In [1]:
import math
from pprint import pprint
from collections import Counter

class bcolors:
    HEADER = '\033[95m'
    OKBLUE = '\033[94m'
    OKCYAN = '\033[96m'
    OKGREEN = '\033[92m'
    WARNING = '\033[93m'
    FAIL = '\033[91m'
    ENDC = '\033[0m'
    BOLD = '\033[1m'
    UNDERLINE = '\033[4m'

## ES2

### 1. Define a function that, given a text, creates the corresponding discrete source
### 2. Add a method Huffman to the class Source that computes the Huffman encoding.
### 3. Write a program that, given an input text, finds the Huffman encoding of the text. A decoding procedure to recover the original message by starting from the Huffman encoding is also required.

In [28]:
from queue import PriorityQueue


class Node(object):
    def __init__(self, symbol, prob, left=None, right=None):
        self.left = left
        self.right = right
        self.symbol = symbol
        self.prob = prob
        self.codeword = ""

    def __eq__(self, other):
        return self.prob == other.prob and self.symbol == other.symbol

    def __ne__(self, other):
        return self != other

    def __lt__(self, other):
        if self.prob == other.prob:
            return ord(self.symbol[0]) < ord(other.symbol[0])
        else:
            return self.prob < other.prob

    def has_children(self):
        return self.left or self.right

    def __str__(self, level=0) -> str:
        indent = "  " * level
        result = f"{indent}Node(s: {self.symbol}, p: {round(self.prob, 2)})\n"

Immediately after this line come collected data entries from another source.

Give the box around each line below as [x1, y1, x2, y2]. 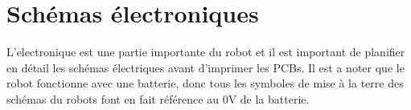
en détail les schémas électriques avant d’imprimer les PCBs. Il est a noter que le [6, 59, 405, 75]
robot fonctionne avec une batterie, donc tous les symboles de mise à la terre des [6, 75, 404, 92]
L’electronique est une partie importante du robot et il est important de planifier [6, 43, 405, 60]
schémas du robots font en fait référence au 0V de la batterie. [6, 90, 310, 107]
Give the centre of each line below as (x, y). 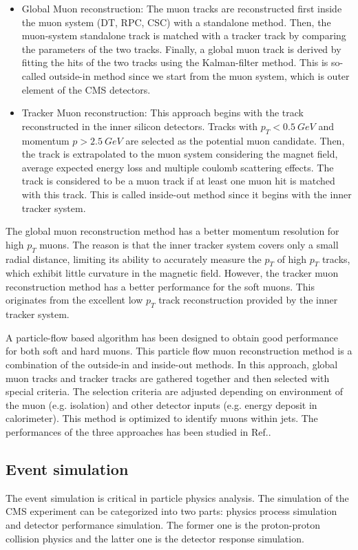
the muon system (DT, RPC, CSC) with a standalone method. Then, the (176, 22)
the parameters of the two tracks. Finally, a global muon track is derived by (181, 49)
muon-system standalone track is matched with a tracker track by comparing (184, 35)
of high (292, 258)
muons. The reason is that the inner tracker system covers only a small (189, 244)
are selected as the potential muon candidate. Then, (235, 140)
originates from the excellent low (74, 300)
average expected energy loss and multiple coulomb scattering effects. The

        if self.left is not None:
            result += f"{indent} {bcolors.OKGREEN}L -> {bcolors.ENDC}{self.left.__str__(level + 1)}"
        if self.right is not None:
            result += f"{indent} {bcolors.WARNING}R -> {bcolors.ENDC}{self.right.__str__(level + 1)}"

        return result

In [33]:
class Huffman:
    def __generate_char_freq_and_prob__(self, text):
        """Generate char frequence and probability from input text"""
        char_freq = {}
        length = len(text)

        # char frequence
        for c in text:
            char_freq[c] = char_freq.get(c, 0) + 1

        # char probability
        char_prob = {c: freq / length for c, freq in char_freq.items()}
        return char_freq, char_prob

    def __create_probability_queue__(self, char_prob: dict):
        """Create priority queue based on character probabilities"""
        prio_queue = PriorityQueue()
        for c in char_prob.keys():
            prio_queue.put(Node(c, char_prob[c]))

        return prio_queue

    def __create_tree__(self, prio_queue: PriorityQueue[Node]) -> Node:
        """Create Huffman tree nodes"""
        # while the queue contains more than one element (root)
        while prio_queue.qsize() > 1:
            left = prio_queue.get()
            right = prio_queue.get()

            # For each element a Node is created and a code 0 or 1 is given
            left.codeword = "0"
            right.codeword = "1"

            # the two nodes extracted from queue are inserted as a new node
            new_node = Node(
                left.symbol + right.symbol, left.prob + right.prob, left, right
            )
            prio_queue.put(new_node)

        return prio_queue.get()

    def __make_codes__(self, node: Node, code="") -> dict:
        """Generate Huffman codes by traversing the tree"""
        if node is None:
            return {}

        # If node is a leaf then return code
        if not node.has_children():
            return {node.symbol: code}

        # Otherwise continue with depth first recursion
        codes = {}
        codes.update(self.__make_codes__(node.left, code + "0"))
        codes.update(self.__make_codes__(node.right, code + "1"))
        return codes

    def __init__(self, text: str):
        if not text:
            raise ValueError("Input text cannot be empty.")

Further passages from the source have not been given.